Goal of the exercise:
Please set down each record exactly as it appears, but leave out any pictures.

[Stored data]
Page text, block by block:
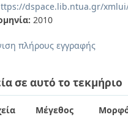
dspace.lib.ntua.gr/
2010
πλήρους εγγραφής
σε αυτό το τεκμήριο
Μέγεθος
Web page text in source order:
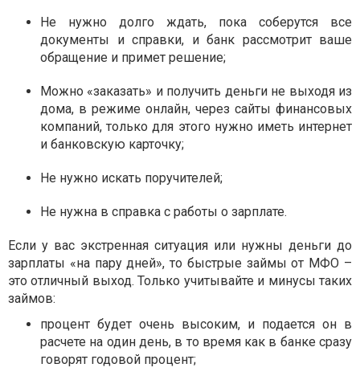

Output of the exercise:
Page text, block by block:
dspace.lib.ntua.gr/
2010
πλήρους εγγραφής
σε αυτό το τεκμήριο
Μέγεθος
Web page text in source order:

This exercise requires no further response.